The Parliamentary Ombudsman Petri Jääskeläinen has criticised the conduct of the Parliament's Security Department when it handled requests for data on visitors to Parliament in 2017.
Data involved in an appeal may not be destroyed while the related court case is pending
The Ombudsman considers the Parliament's Security Department to have acted erroneously in destroying the requested data on visitors before the Supreme Administrative Court delivered a final judgement on whether such data belonged to the public domain. This was based on the data storage times provided for in the Personal Data Act, which expired during the court case.
The Parliament's administration decides on whether it is generally necessary to store visitor data and for how long. However, a party requesting data has the right to assume that the public authority will not jeopardise the right of appeal and nullify an appeal, by destroying the documents which the appeal concerns while the case is pending. Such a procedure would also jeopardise the public availability of the related documents, if the court were to decide that they belonged to the public domain.

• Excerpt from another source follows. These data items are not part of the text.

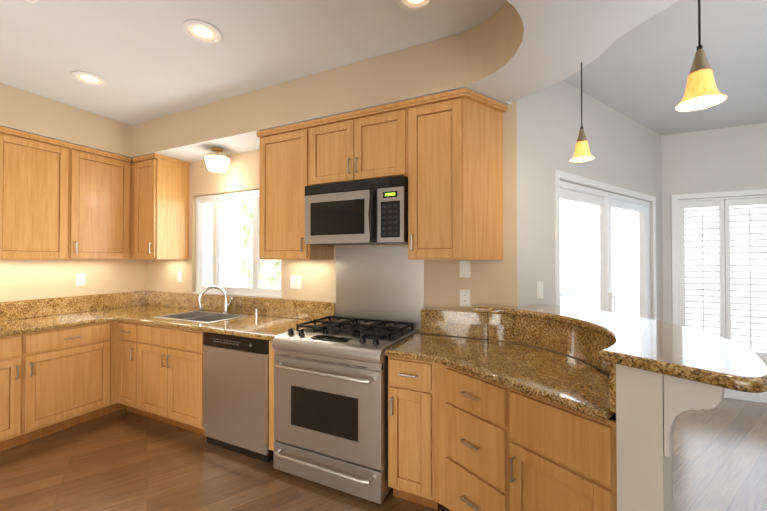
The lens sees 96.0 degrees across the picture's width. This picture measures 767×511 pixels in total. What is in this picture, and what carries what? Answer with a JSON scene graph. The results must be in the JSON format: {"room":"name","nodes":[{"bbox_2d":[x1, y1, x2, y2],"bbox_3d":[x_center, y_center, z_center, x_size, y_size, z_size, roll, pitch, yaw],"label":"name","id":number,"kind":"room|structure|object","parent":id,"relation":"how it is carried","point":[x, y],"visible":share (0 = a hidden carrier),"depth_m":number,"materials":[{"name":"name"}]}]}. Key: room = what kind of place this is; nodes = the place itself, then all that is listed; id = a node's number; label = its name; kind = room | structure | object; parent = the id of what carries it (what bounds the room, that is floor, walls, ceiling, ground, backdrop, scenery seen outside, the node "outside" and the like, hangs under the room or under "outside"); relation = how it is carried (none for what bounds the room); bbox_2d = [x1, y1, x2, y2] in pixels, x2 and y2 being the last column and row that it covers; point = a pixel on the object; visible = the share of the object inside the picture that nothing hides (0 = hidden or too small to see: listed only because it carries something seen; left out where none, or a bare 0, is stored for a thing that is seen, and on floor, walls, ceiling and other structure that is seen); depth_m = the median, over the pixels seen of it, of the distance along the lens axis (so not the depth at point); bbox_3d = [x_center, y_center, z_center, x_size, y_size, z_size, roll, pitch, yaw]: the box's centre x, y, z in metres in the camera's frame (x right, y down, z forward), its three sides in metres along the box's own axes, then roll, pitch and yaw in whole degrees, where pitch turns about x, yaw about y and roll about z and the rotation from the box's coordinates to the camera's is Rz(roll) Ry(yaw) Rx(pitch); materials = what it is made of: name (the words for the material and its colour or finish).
{"room":"kitchen","nodes":[
{"label":"kitchen","id":0,"kind":"room"},
{"bbox_2d":[0,0,677,162],"bbox_3d":[-0.861,-1.211,-0.170,7.055,0.329,6.000,0,-1,25],"label":"soffit","id":1,"kind":"structure","parent":0,"point":[508,52],"depth_m":2.31,"materials":[{"name":"paint"}]},
{"bbox_2d":[204,147,229,174],"bbox_3d":[-1.575,-0.887,3.272,0.224,0.248,0.224,0,-1,25],"label":"light","id":2,"kind":"object","parent":1,"relation":"attached to","point":[217,162],"visible":1,"depth_m":3.21,"materials":[{"name":"white glass"}]},
{"bbox_2d":[0,398,766,510],"bbox_3d":[0.702,1.484,0.834,9.240,0.060,9.441,0,-1,25],"label":"floor","id":3,"kind":"structure","parent":0,"point":[123,459],"depth_m":2.33,"materials":[{"name":"brown wood"}]},
{"bbox_2d":[0,321,115,451],"bbox_3d":[-3.040,1.035,2.723,0.618,0.876,1.266,0,-1,25],"label":"base cabinet","id":4,"kind":"object","parent":3,"relation":"on","point":[54,381],"depth_m":2.81,"materials":[{"name":"brown wood"}]},
{"bbox_2d":[116,320,126,410],"bbox_3d":[-2.644,1.044,3.562,0.618,0.876,0.726,0,-1,25],"label":"base cabinet","id":5,"kind":"object","parent":3,"relation":"on","point":[119,406],"depth_m":3.22,"materials":[{"name":"brown wood"}]},
{"bbox_2d":[0,305,175,336],"bbox_3d":[-3.133,0.575,2.499,0.644,0.038,3.077,0,-1,25],"label":"countertop","id":6,"kind":"structure","parent":5,"relation":"on","point":[35,324],"depth_m":3.01,"materials":[{"name":"stone"}]},
{"bbox_2d":[118,321,204,434],"bbox_3d":[-1.822,1.040,3.218,1.198,0.875,0.649,0,-1,25],"label":"base cabinet","id":7,"kind":"object","parent":3,"relation":"on","point":[160,373],"visible":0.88,"depth_m":2.93,"materials":[{"name":"brown wood"}]},
{"bbox_2d":[116,308,319,340],"bbox_3d":[-1.454,0.581,3.051,1.888,0.038,0.644,0,-1,25],"label":"countertop","id":8,"kind":"structure","parent":7,"relation":"on","point":[262,327],"depth_m":2.84,"materials":[{"name":"stone"}]},
{"bbox_2d":[153,311,247,323],"bbox_3d":[-1.671,0.646,3.169,0.720,0.177,0.430,0,-1,25],"label":"sink","id":9,"kind":"object","parent":8,"relation":"in","point":[205,317],"visible":0.27,"depth_m":3.26,"materials":[{"name":"silver metal"}]},
{"bbox_2d":[198,285,231,312],"bbox_3d":[-1.598,0.426,3.312,0.248,0.274,0.238,0,-1,25],"label":"faucet","id":10,"kind":"object","parent":8,"relation":"on","point":[227,304],"visible":0.94,"depth_m":3.33,"materials":[{"name":"silver metal"}]},
{"bbox_2d":[254,308,258,316],"bbox_3d":[-1.173,0.527,3.195,0.044,0.071,0.044,0,-1,25],"label":"soap dispenser","id":11,"kind":"object","parent":8,"relation":"on","point":[256,312],"visible":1,"depth_m":3.18,"materials":[{"name":"silver metal"}]},
{"bbox_2d":[203,332,273,462],"bbox_3d":[-0.986,1.038,2.828,0.642,0.872,0.618,0,-1,25],"label":"dishwasher","id":12,"kind":"object","parent":3,"relation":"on","point":[235,393],"visible":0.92,"depth_m":2.54,"materials":[{"name":"silver metal"}]},
{"bbox_2d":[269,341,274,450],"bbox_3d":[-0.638,1.035,2.687,0.102,0.875,0.598,0,-1,25],"label":"base cabinet","id":13,"kind":"object","parent":3,"relation":"on","point":[271,398],"visible":0.12,"depth_m":2.43,"materials":[{"name":"brown wood"}]},
{"bbox_2d":[272,246,423,503],"bbox_3d":[-0.233,0.697,2.427,0.839,1.545,0.730,0,-1,25],"label":"range","id":14,"kind":"object","parent":3,"relation":"on","point":[330,403],"visible":1,"depth_m":2.21,"materials":[{"name":"silver metal"}]},
{"bbox_2d":[388,356,616,510],"bbox_3d":[0.531,1.026,1.847,1.079,0.875,0.963,0,-1,25],"label":"base cabinet","id":15,"kind":"object","parent":3,"relation":"on","point":[458,440],"visible":0.88,"depth_m":1.62,"materials":[{"name":"brown wood"}]},
{"bbox_2d":[384,333,615,421],"bbox_3d":[0.536,0.568,1.820,1.128,0.038,0.931,0,-1,25],"label":"countertop","id":16,"kind":"structure","parent":15,"relation":"on","point":[570,383],"depth_m":1.69,"materials":[{"name":"stone"}]},
{"bbox_2d":[0,80,766,339],"bbox_3d":[0.514,0.040,0.451,9.240,2.820,8.562,0,-1,25],"label":"wall","id":17,"kind":"structure","parent":0,"point":[541,129],"depth_m":3.11,"materials":[{"name":"paint"}]},
{"bbox_2d":[0,126,7,259],"bbox_3d":[-3.292,-0.492,2.510,0.358,1.044,0.628,0,-1,25],"label":"upper cabinet","id":18,"kind":"object","parent":17,"relation":"attached to","point":[3,130],"depth_m":2.73,"materials":[{"name":"brown wood"}]},
{"bbox_2d":[4,128,83,259],"bbox_3d":[-3.082,-0.488,2.954,0.358,1.044,0.626,0,-1,25],"label":"upper cabinet","id":19,"kind":"object","parent":17,"relation":"attached to","point":[61,200],"depth_m":2.94,"materials":[{"name":"brown wood"}]},
{"bbox_2d":[0,291,143,320],"bbox_3d":[-3.415,0.475,2.632,0.022,0.163,3.077,0,-1,25],"label":"backsplash","id":20,"kind":"structure","parent":17,"relation":"attached to","point":[21,309],"depth_m":3.34,"materials":[{"name":"stone"}]},
{"bbox_2d":[76,274,84,285],"bbox_3d":[-3.035,0.242,3.460,0.007,0.118,0.075,0,-1,25],"label":"electrical outlet plate","id":21,"kind":"object","parent":17,"relation":"attached to","point":[80,278],"depth_m":3.46,"materials":[{"name":"white plastic"}]},
{"bbox_2d":[80,147,132,259],"bbox_3d":[-2.884,-0.483,3.373,0.358,1.044,0.575,0,-1,25],"label":"upper cabinet","id":22,"kind":"object","parent":17,"relation":"attached to","point":[106,208],"depth_m":3.36,"materials":[{"name":"brown wood"}]},
{"bbox_2d":[132,170,132,258],"bbox_3d":[-2.698,-0.459,3.766,0.358,1.003,0.430,0,-1,25],"label":"upper cabinet","id":23,"kind":"object","parent":17,"relation":"attached to","point":[132,170],"depth_m":3.59,"materials":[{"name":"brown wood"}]},
{"bbox_2d":[132,153,189,258],"bbox_3d":[-2.357,-0.481,3.630,0.412,1.045,0.389,0,-1,25],"label":"upper cabinet","id":24,"kind":"object","parent":17,"relation":"attached to","point":[160,206],"visible":1,"depth_m":3.51,"materials":[{"name":"brown wood"}]},
{"bbox_2d":[177,271,181,281],"bbox_3d":[-2.226,0.234,3.773,0.075,0.118,0.007,0,-1,25],"label":"electrical outlet plate","id":25,"kind":"object","parent":17,"relation":"attached to","point":[179,279],"depth_m":3.77,"materials":[{"name":"white plastic"}]},
{"bbox_2d":[193,190,281,297],"bbox_3d":[-1.469,-0.120,3.477,1.224,1.034,0.095,0,-1,25],"label":"kitchen window","id":26,"kind":"structure","parent":17,"relation":"in","point":[256,290],"depth_m":3.58,"materials":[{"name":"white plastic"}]},
{"bbox_2d":[144,290,334,320],"bbox_3d":[-1.576,0.483,3.455,2.584,0.163,0.019,0,-1,25],"label":"backsplash","id":27,"kind":"structure","parent":17,"relation":"attached to","point":[284,308],"depth_m":3.31,"materials":[{"name":"stone"}]},
{"bbox_2d":[256,121,333,259],"bbox_3d":[-0.721,-0.488,2.874,0.500,1.044,0.358,0,-1,25],"label":"upper cabinet","id":28,"kind":"object","parent":17,"relation":"attached to","point":[283,166],"depth_m":2.72,"materials":[{"name":"brown wood"}]},
{"bbox_2d":[290,275,300,288],"bbox_3d":[-0.788,0.238,3.093,0.118,0.118,0.008,0,-1,25],"label":"electrical outlet plate","id":29,"kind":"object","parent":17,"relation":"attached to","point":[295,283],"depth_m":3.09,"materials":[{"name":"white plastic"}]},
{"bbox_2d":[308,100,407,185],"bbox_3d":[-0.133,-0.766,2.599,0.799,0.494,0.358,0,-1,25],"label":"upper cabinet","id":30,"kind":"object","parent":17,"relation":"attached to","point":[369,143],"depth_m":2.42,"materials":[{"name":"brown wood"}]},
{"bbox_2d":[305,176,407,245],"bbox_3d":[-0.155,-0.299,2.549,0.788,0.428,0.454,0,-1,25],"label":"microwave","id":31,"kind":"object","parent":30,"relation":"attached to","point":[366,212],"visible":0.98,"depth_m":2.37,"materials":[{"name":"silver plastic"}]},
{"bbox_2d":[405,88,463,259],"bbox_3d":[0.390,-0.494,2.348,0.357,1.044,0.356,0,-1,25],"label":"upper cabinet","id":32,"kind":"object","parent":17,"relation":"attached to","point":[442,152],"depth_m":2.19,"materials":[{"name":"brown wood"}]},
{"bbox_2d":[420,307,487,338],"bbox_3d":[0.499,0.468,2.421,0.466,0.174,0.116,0,-1,25],"label":"backsplash ledge","id":33,"kind":"object","parent":17,"relation":"attached to","point":[467,323],"visible":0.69,"depth_m":2.37,"materials":[{"name":"stone"}]},
{"bbox_2d":[460,261,469,277],"bbox_3d":[0.578,0.098,2.448,0.075,0.118,0.011,0,-1,25],"label":"electrical outlet plate","id":34,"kind":"object","parent":17,"relation":"attached to","point":[464,265],"depth_m":2.45,"materials":[{"name":"white plastic"}]},
{"bbox_2d":[460,290,470,306],"bbox_3d":[0.578,0.302,2.447,0.075,0.118,0.007,0,-1,25],"label":"electrical outlet plate","id":35,"kind":"object","parent":17,"relation":"attached to","point":[465,300],"depth_m":2.44,"materials":[{"name":"white plastic"}]},
{"bbox_2d":[464,88,503,259],"bbox_3d":[0.619,-0.495,2.240,0.261,1.044,0.356,0,-1,25],"label":"panel","id":36,"kind":"object","parent":17,"relation":"attached to","point":[483,115],"depth_m":2.22,"materials":[{"name":"brown wood"}]},
{"bbox_2d":[537,281,542,298],"bbox_3d":[1.113,0.245,2.451,0.075,0.117,0.005,0,-1,-32],"label":"electrical outlet plate","id":37,"kind":"object","parent":17,"relation":"attached to","point":[539,284],"depth_m":2.44,"materials":[{"name":"white plastic"}]},
{"bbox_2d":[554,170,656,319],"bbox_3d":[2.065,0.422,3.166,1.990,2.110,0.125,0,-1,-35],"label":"door","id":38,"kind":"structure","parent":17,"relation":"in","point":[603,200],"depth_m":3.17,"materials":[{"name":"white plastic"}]},
{"bbox_2d":[671,189,766,361],"bbox_3d":[3.583,0.242,3.622,0.900,1.820,0.082,0,-1,25],"label":"window shutters","id":39,"kind":"object","parent":17,"relation":"attached to","point":[724,202],"visible":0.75,"depth_m":3.63,"materials":[{"name":"white wood"}]},
{"bbox_2d":[724,388,766,402],"bbox_3d":[4.719,1.406,3.042,3.620,0.140,0.016,0,-1,25],"label":"baseboard","id":40,"kind":"structure","parent":17,"relation":"attached to","point":[746,396],"depth_m":3.51,"materials":[{"name":"white wood"}]},
{"bbox_2d":[0,0,766,135],"bbox_3d":[1.867,-1.427,-0.183,12.240,0.100,8.578,0,-1,25],"label":"ceiling","id":41,"kind":"structure","parent":0,"point":[146,60],"depth_m":2.28,"materials":[{"name":"paint"}]},
{"bbox_2d":[26,0,38,3],"bbox_3d":[-1.736,-1.350,1.671,0.400,0.015,0.200,0,-1,25],"label":"recessed light","id":42,"kind":"object","parent":41,"relation":"in","point":[32,1],"visible":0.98,"depth_m":1.83,"materials":[{"name":"white"}]},
{"bbox_2d":[71,71,107,85],"bbox_3d":[-2.236,-1.342,2.626,0.215,0.011,0.215,0,-1,19],"label":"recessed light","id":43,"kind":"object","parent":41,"relation":"in","point":[84,77],"depth_m":2.62,"materials":[{"name":"white"}]},
{"bbox_2d":[182,20,221,43],"bbox_3d":[-1.092,-1.347,2.086,0.215,0.011,0.215,0,-1,19],"label":"recessed light","id":44,"kind":"object","parent":41,"relation":"in","point":[201,31],"depth_m":2.08,"materials":[{"name":"white"}]},
{"bbox_2d":[396,0,434,10],"bbox_3d":[0.171,-1.350,1.799,0.215,0.011,0.215,0,-1,19],"label":"recessed light","id":45,"kind":"object","parent":41,"relation":"in","point":[411,5],"depth_m":1.85,"materials":[{"name":"white"}]},
{"bbox_2d":[570,62,594,161],"bbox_3d":[1.054,-0.774,1.835,0.115,0.527,0.115,0,-1,25],"label":"pendant light","id":46,"kind":"object","parent":41,"relation":"hanging from","point":[582,153],"visible":0.98,"depth_m":1.82,"materials":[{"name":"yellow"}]},
{"bbox_2d":[675,0,726,110],"bbox_3d":[0.951,-0.751,1.040,0.115,0.589,0.115,0,-1,25],"label":"pendant light","id":47,"kind":"object","parent":41,"relation":"hanging from","point":[702,92],"visible":1,"depth_m":1.03,"materials":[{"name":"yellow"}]},
{"bbox_2d":[488,313,672,510],"bbox_3d":[0.855,0.918,1.713,0.770,1.089,1.130,0,-1,25],"label":"wall","id":48,"kind":"structure","parent":0,"point":[644,473],"depth_m":1.16,"materials":[{"name":"paint"}]},
{"bbox_2d":[473,304,766,392],"bbox_3d":[0.921,0.352,1.724,1.115,0.040,1.441,0,-1,25],"label":"bar","id":49,"kind":"object","parent":48,"relation":"on","point":[669,349],"visible":1,"depth_m":1.22,"materials":[{"name":"stone"}]},
{"bbox_2d":[663,375,724,457],"bbox_3d":[0.934,0.497,1.040,0.044,0.259,0.133,0,-1,-38],"label":"corbel","id":50,"kind":"object","parent":48,"relation":"attached to","point":[681,395],"visible":0.81,"depth_m":1.04,"materials":[{"name":"white wood"}]},
{"label":"outside","id":51,"kind":"structure","parent":0,"visible":0},
{"bbox_2d":[242,199,280,288],"bbox_3d":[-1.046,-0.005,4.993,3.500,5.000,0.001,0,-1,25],"label":"garden","id":52,"kind":"object","parent":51,"point":[270,277],"depth_m":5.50,"materials":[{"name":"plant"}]},
{"bbox_2d":[203,199,766,352],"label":"window","id":53,"kind":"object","parent":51,"point":[579,255],"visible":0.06,"depth_m":5.56,"materials":[{"name":"grey"}]}
]}

Insufficient attention was paid to the impact of the reduction in storage time
After the original court case, the storage time of visitor data had been shortened from 12 months to one day, with the consequence that some requests for visitor data could not be met before the data was destroyed.
The Ombudsman emphasises that parties have the right to request visitor data from a certain date, either well in advance or on the same day. Such data must not be destroyed before each request has been subject to the appropriate processing.
The Ombudsman points out that the Parliament’s administration did not take sufficient account of the practical implications of the change in storage times – in the manner required by good data management practices – thereby enabling requests to be properly met within the very short storage times set.
Guidance in accordance with the Act on the Openness of Government Activities must be provided on negative decisions
The Ombudsman points out that when a public servant refuses to provide requested information, he or she must provide guidance in accordance with the Act on the Openness of Government Activities, rather than guidance on demands for rectification in accordance with the Administrative Procedure Act. The Administrative Procedure Act’s guidelines on demands for rectification are not applicable to the processing of requests for documents.
A number of complaints
The Ombudsman received a total of 9 complaints on the handling of visitor data by Parliament. These included a joint complaint by almost 30 media organisations, as well as complaints by associations and private individuals.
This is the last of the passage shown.